To see through the veil of physical disease and distress into its subtle causes is not easy for us in modern times. It has taken centuries of an exclusively outer medicine to slowly move us towards developing and accepting the methods of psychological healing and we are just taking a peak at the healing capabilities of inner or spiritual development.
To some extent psychological approaches have been successful in explaining, managing, and diminishing afflictive emotions. There is much to be thankful for, but there is also much to be wary of. We have attributed more to our psychological approaches than they can deliver. Like weeds ripped from a garden, our disturbing emotions will always re-emerge at the most unwanted times until we remove them at their roots. To remove them at their roots requires more than psychological management, it requires an understanding of their subtler causes, which can only be known and addressed through the development of a larger consciousness. To move deeper into the ways of inner healing we must invariably turn to the genius of the East.
As the west has occupied itself with exploring one strand of the double nature of healing, outer healing, the east has occupied itself exploring the second strand, inner healing. Their genius has been in the discovery of the principles and practices of the most subtle aspects of healing, the inner aspects. Although well known and available in the East these systematic and methodical step-by-step approaches to inner healing are largely unknown or distorted in the West.

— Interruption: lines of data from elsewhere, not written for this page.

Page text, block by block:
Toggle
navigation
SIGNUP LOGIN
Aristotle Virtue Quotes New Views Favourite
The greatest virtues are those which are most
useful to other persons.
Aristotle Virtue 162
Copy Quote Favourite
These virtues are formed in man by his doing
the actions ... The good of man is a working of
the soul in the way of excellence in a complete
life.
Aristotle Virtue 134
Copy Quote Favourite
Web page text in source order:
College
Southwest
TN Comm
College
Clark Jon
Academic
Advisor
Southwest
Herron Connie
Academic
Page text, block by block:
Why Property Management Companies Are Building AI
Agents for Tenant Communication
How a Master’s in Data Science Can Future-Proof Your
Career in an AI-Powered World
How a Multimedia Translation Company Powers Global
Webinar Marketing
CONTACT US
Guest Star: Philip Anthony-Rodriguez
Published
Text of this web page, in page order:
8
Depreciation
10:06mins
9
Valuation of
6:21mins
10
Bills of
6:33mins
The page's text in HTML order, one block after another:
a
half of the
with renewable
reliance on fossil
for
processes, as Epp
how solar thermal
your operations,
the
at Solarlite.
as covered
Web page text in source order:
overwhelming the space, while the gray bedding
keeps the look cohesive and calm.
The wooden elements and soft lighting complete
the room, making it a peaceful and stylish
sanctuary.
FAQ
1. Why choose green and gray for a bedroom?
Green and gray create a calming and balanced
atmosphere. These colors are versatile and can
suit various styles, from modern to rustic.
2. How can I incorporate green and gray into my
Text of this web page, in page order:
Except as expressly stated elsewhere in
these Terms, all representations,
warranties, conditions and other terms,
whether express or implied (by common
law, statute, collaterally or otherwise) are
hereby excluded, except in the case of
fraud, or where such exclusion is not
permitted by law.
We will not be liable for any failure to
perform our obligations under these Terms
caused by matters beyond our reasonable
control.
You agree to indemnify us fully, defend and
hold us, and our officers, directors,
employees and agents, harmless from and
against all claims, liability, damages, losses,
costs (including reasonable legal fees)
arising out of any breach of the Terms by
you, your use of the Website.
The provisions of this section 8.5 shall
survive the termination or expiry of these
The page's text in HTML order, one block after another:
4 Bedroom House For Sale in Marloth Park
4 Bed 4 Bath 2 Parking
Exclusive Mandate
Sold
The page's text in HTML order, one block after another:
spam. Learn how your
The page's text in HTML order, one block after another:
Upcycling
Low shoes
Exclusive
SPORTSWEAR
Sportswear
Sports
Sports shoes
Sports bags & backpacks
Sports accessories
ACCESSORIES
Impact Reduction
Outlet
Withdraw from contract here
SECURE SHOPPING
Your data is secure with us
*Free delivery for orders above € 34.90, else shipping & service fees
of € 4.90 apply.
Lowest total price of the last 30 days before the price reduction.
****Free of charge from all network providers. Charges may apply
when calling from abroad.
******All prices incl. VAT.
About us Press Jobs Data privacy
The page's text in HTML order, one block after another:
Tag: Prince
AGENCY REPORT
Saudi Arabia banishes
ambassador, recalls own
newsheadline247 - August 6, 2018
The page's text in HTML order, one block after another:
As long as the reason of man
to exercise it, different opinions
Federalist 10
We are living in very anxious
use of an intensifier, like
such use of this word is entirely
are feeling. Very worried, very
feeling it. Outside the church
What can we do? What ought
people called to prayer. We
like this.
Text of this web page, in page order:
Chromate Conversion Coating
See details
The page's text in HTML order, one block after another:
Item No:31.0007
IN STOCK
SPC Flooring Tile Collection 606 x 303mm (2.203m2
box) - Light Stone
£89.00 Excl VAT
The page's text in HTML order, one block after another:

The healers of the East have told us that for an inner healing we must turn towards our mind and spirit. We are further told that our mind, this “black box” that seems so untouchable and unknowable, will itself, with the proper methods, reveal its mysteries to us. Through use of the appropriate methods we can gain a personal and direct understanding of mind and spirit. These understandings and practices will take us directly to the subtle and tenacious roots that underlie distress and disease.
We can finally discern the necessary elements of a comprehensive and far-reaching inner and outer healing. We have the vision, required instructions, and skilled teachers. So what is holding us back? The answer is simple. What holds us back is our unwillingness to abandon our reliance on an exclusively physical medicine and our failure to grow our consciousness through the age-old methods of study, reflection, and practice.
In modern times we have relied upon professionals to care for our physical well-being. This is as it should be. We don’t need to know the intricacies of biomedicine or alternative therapies in order to effectively use them. But to attain the full dream of healing we must use the capacities of our inner life and for this we need far more of ourselves. For this is not merely a case of following professional knowledge. Inner healing, the foundation of integral health and human flourishing, is something we can only do by our self for our self.
A fully developed mind, open heart, and unfettered spirit are the necessary ingredients that can bring all suffering to an end and reveal the deepest treasures of life. The challenge is to simultaneously sustain and grow the achievements of biological healing, master the knowledge and methods of inner healing, and unite them into a seamless, comprehensive, whole healing.